[Stored entries]
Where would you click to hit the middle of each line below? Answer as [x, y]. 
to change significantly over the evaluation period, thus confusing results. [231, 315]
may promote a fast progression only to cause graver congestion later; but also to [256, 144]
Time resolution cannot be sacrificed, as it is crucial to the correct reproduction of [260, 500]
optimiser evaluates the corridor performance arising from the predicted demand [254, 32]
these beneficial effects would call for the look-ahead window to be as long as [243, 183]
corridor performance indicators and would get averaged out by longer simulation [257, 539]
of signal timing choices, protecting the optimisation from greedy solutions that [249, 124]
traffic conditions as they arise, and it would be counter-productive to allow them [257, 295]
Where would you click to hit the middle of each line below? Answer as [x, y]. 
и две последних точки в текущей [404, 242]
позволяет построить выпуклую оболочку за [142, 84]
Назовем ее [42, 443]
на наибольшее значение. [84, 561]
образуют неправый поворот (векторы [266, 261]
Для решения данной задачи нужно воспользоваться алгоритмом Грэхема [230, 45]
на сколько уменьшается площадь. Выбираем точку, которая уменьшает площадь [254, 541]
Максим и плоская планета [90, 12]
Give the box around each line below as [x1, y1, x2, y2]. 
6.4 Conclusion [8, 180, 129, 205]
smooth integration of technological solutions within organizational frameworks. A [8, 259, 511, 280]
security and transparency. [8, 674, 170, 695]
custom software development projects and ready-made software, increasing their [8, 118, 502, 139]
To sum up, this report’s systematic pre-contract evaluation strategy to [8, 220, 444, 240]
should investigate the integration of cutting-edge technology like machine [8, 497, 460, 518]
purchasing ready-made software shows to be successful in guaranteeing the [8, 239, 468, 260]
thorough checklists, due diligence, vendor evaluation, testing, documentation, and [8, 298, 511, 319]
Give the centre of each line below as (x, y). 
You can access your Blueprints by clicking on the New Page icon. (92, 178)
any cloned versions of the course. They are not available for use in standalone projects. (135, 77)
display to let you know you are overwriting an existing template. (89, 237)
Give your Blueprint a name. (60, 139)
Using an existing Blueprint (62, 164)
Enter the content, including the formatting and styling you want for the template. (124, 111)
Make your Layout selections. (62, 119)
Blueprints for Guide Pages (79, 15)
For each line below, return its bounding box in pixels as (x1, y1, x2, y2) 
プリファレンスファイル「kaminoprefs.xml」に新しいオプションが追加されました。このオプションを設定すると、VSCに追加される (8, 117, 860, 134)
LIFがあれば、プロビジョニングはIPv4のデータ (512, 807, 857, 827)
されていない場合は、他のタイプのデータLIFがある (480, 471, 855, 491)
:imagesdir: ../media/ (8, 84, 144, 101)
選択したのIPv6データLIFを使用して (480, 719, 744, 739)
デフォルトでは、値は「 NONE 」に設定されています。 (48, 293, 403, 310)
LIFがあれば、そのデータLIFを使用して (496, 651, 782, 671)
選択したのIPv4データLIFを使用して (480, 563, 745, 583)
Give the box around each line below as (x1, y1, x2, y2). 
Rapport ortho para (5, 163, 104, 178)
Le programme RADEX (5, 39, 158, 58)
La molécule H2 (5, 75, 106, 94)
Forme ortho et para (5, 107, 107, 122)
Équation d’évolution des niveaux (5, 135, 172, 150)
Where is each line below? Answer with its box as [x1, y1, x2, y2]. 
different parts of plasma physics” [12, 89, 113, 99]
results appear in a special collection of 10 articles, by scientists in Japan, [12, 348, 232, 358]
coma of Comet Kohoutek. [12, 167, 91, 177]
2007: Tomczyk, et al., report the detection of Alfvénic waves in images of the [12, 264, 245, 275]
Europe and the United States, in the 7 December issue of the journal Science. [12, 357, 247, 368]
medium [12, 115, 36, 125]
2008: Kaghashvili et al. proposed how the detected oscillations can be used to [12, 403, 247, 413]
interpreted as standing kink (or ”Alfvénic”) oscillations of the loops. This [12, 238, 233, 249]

**What this task involves**
From the line holding "smooth integration of" to the line holding "To sum up, this", inclusive, restate each line above exactly as written.

**Output**
smooth integration of technological solutions within organizational frameworks. A [8, 259, 511, 280]
security and transparency. [8, 674, 170, 695]
custom software development projects and ready-made software, increasing their [8, 118, 502, 139]
To sum up, this report’s systematic pre-contract evaluation strategy to [8, 220, 444, 240]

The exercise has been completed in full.